Reproduce the lines below exactly, from the one containing "Author [35, 365]" through the one containing "Therefore it has", both included. Leave out any pictures.
========================
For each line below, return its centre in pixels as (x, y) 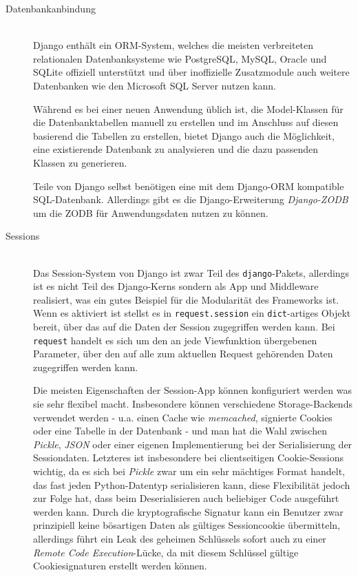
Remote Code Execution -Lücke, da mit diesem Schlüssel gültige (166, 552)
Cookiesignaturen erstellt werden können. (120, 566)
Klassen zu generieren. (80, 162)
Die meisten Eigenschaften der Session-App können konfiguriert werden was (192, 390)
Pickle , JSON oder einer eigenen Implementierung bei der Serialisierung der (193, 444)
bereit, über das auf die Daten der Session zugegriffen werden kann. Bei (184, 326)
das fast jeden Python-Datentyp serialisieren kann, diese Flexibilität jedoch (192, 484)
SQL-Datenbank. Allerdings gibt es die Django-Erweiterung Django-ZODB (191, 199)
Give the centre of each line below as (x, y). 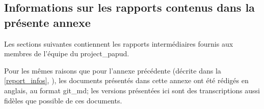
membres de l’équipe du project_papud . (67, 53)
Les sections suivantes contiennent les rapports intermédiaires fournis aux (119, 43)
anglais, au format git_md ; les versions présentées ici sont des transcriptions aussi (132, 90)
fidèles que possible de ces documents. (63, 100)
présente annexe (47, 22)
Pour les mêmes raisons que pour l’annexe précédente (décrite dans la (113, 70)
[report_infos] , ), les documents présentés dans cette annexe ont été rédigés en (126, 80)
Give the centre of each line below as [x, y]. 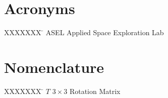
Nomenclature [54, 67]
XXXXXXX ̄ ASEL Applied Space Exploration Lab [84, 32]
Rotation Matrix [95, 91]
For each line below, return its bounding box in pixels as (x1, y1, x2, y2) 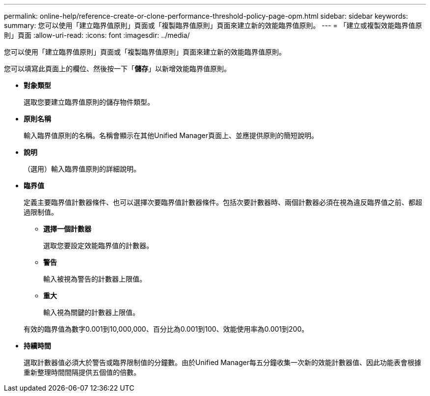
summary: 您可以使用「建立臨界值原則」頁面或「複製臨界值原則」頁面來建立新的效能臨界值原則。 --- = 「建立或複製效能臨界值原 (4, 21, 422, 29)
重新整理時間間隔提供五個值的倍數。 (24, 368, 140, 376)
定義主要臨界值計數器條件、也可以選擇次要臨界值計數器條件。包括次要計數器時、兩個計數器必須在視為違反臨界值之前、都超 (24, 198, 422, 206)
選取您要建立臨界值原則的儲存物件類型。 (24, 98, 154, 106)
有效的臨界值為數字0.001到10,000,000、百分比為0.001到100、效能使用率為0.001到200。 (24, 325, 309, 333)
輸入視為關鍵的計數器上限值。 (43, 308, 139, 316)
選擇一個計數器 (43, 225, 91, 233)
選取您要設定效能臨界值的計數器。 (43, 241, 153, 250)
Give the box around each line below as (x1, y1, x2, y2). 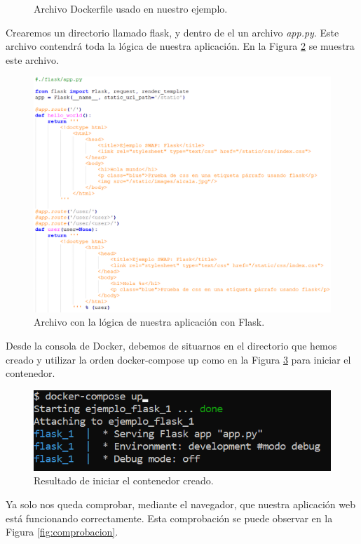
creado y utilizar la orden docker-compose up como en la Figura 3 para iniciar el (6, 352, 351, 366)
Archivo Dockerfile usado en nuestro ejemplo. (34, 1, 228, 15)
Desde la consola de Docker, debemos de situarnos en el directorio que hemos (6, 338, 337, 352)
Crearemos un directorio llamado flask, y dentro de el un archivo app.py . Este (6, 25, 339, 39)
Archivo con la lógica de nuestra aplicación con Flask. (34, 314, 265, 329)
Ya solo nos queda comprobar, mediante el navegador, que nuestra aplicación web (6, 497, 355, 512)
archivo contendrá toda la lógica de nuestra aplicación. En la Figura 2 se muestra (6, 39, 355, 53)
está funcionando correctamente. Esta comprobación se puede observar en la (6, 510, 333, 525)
========================
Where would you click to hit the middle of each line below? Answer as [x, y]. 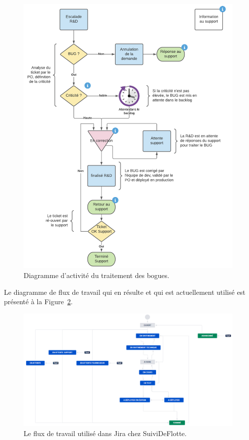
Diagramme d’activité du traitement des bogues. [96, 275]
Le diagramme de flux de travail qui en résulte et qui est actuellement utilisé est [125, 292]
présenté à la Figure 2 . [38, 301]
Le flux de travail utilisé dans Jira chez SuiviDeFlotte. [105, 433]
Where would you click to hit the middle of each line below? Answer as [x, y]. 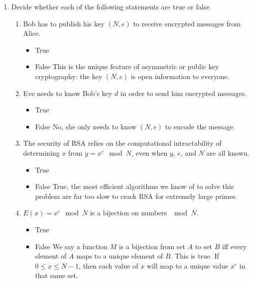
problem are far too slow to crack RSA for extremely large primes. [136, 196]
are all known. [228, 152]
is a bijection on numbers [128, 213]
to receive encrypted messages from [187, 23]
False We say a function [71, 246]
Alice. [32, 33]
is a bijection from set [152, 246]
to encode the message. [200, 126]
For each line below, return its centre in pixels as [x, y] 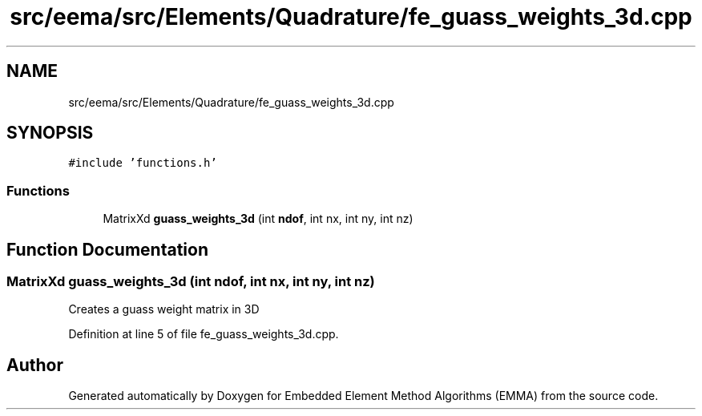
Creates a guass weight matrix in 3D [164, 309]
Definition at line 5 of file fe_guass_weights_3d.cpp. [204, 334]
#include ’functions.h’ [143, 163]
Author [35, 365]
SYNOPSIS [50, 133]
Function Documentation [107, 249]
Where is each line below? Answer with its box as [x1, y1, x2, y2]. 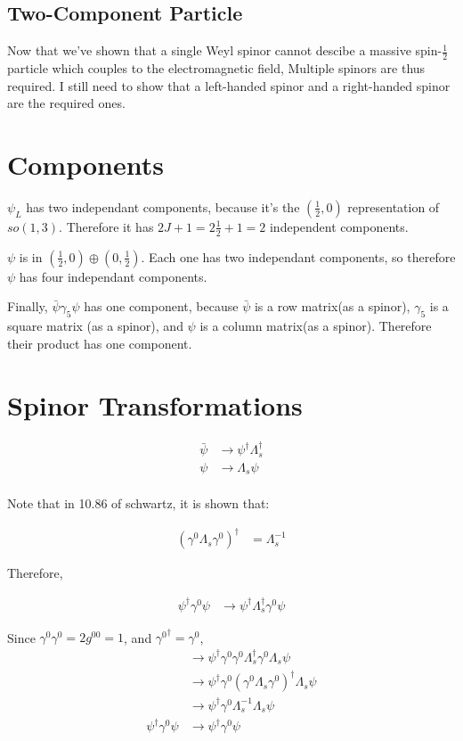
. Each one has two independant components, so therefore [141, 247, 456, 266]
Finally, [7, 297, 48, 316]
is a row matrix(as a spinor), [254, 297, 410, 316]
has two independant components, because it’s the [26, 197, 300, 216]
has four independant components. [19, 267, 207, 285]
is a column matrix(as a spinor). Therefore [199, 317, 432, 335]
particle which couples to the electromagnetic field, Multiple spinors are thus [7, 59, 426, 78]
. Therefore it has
========================
The answer ->
Author [35, 365]
SYNOPSIS [50, 133]
Function Documentation [107, 249]
Where is each line below? Answer with its box as [x1, y1, x2, y2]. 
. Each one has two independant components, so therefore [141, 247, 456, 266]
Finally, [7, 297, 48, 316]
is a row matrix(as a spinor), [254, 297, 410, 316]
has two independant components, because it’s the [26, 197, 300, 216]
has four independant components. [19, 267, 207, 285]
is a column matrix(as a spinor). Therefore [199, 317, 432, 335]
particle which couples to the electromagnetic field, Multiple spinors are thus [7, 59, 426, 78]
. Therefore it has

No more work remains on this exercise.